Optional environment overrides:

| Variable | Default | Purpose |
|---|---|---|
| `ANT_QUIC_BIN_LOCAL` | `target/release/ant-quic` | macOS binary on L1 |
| `ANT_QUIC_PORT` | `10000` | port every node binds |
| `LOG_DIR` | `target/cross-env/<ts>` | per-run log directory |
| `MESH_TIMEOUT` | `60` | how long C1 waits for mesh formation |
| `TRANSFER_BYTES` | `67108864` | C3 payload size (64 MiB) |
| `TRANSFER_TIMEOUT` | `90` | C3 per-pair wall timeout |
| `STREAM_DURATION` | `30` | C4 counter-test window |
| `FORCED_PAIR_SENDER` / `FORCED_PAIR_RECIPIENT` | `L1` / `V_HEL` | C5 pair |
| `STUDIO1_TARGET` / `STUDIO2_TARGET` | from topology.sh | override SSH target |

## Reading SUMMARY.md

The aggregator produces one verdict, then a series of N×N matrices:

- **Connectivity matrix** — for each `(sender, recipient)`, the
  `connection_type` from the last `peer_connected` event:
  `direct`, `nat_traversed`, or `relayed`.
- **Path-type matrix** — for each pair, the most recent
  `direct_path_status` event (`Established`, `Pending`,
  `BestEffortUnavailable`, `Failed`).
- **Transfer matrix** — for each directed pair, ✓/✗ + throughput Mbps
  (from sender's `send_to_complete` event, cross-checked against
  recipient's `data_received` with `sha_match: true`).
- **Stream matrix** — counters exchanged per pair in C4.
- **Forced-relay evidence** — relay node + bytes_forwarded from
  `target=ant_quic::relay_traffic` warn lines.
- **Silent drops by kind** — listed if any. Run is FAIL if non-zero.

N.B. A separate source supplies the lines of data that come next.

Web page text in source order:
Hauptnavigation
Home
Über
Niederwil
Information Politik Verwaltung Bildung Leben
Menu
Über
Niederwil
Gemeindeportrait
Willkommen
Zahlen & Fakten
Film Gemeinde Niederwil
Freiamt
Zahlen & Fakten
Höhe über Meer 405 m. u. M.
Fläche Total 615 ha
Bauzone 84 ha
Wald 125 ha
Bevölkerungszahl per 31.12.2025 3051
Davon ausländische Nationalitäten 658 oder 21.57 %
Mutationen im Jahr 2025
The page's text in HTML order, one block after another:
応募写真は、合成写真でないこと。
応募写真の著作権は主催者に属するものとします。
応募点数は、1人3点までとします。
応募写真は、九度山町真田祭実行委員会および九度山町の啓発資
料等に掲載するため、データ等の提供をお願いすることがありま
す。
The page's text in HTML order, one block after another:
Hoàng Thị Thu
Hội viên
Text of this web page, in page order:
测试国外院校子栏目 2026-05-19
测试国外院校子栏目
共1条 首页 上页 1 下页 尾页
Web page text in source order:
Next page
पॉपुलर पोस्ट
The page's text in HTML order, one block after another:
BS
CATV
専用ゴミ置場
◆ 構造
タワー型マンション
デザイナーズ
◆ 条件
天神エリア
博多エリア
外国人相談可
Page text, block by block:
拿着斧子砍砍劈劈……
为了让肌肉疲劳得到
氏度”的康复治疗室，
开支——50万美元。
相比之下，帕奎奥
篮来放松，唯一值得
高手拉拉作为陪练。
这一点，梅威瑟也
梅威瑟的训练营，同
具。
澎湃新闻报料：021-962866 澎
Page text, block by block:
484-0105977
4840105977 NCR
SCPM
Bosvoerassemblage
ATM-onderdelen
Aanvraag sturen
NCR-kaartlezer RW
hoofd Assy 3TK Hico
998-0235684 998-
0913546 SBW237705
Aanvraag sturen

PASS criteria (all must hold):
1. zero silent_drop, send_error, and stale_reaper lines.
2. every reachable directed pair has a `peer_connected` event.
3. every C3 pair completed with `sha_ok: true`.
4. forced-relay observed non-zero `bytes_forwarded`.

## Triage

| Symptom | First check |
|---|---|
| Pair shows blank in connectivity matrix | `grep -i 'failed\|timeout' LOG_DIR/c1_<sender>.log` |
| Transfer ✗ for a pair | check sender `c3_send_*.log` for `send_to_complete` and recipient `c1_*.log` for `data_received` |
| C5 reports zero relay bytes | confirm pfctl block applied (`sudo pfctl -a com.saorsa/cross-env -s rules`) and a VPS hosts the MASQUE relay session; check any `c1_V_*.log` for `target=ant_quic::relay_traffic` |
| Silent drops > 0 | grep the per-node log for `kind=<slug>` to find the offending source line |
| Stale-reaper triggered | indicates a lifecycle regression; bisect against `c233e4e0` |

## Adding a scenario

Drop a new `c7-foo.sh` in `scripts/lib/scenarios/`. It MUST:

1. Source `cross-env-common.sh` and `topology.sh`.
2. Export functions `run`, `verify`, and a dispatcher matching
   `case "${1:-run}"` at the bottom (see `c1-mesh-up.sh` for the canonical
   shape).
3. Register a cleanup trap if it spawns processes.
4. Write its per-host logs to `LOG_DIR/c7_<label>.log` so the aggregator
   picks them up.

The orchestrator auto-discovers any new scenario file.

## Notes

- Sudo is only required for C5; you can omit it if you skip that scenario.
- `--send-to` and the periodic `relay_traffic` warn line both arrived in
  ant-quic v0.27.x — older binaries on the VPS will reject `--send-to`
  with a clap parse error. Always run the deploy step above before a
  full-matrix run.
- The harness deliberately does NOT restart the systemd `ant-quic-matrix`
  unit on VPS after the run — the operator does that by hand.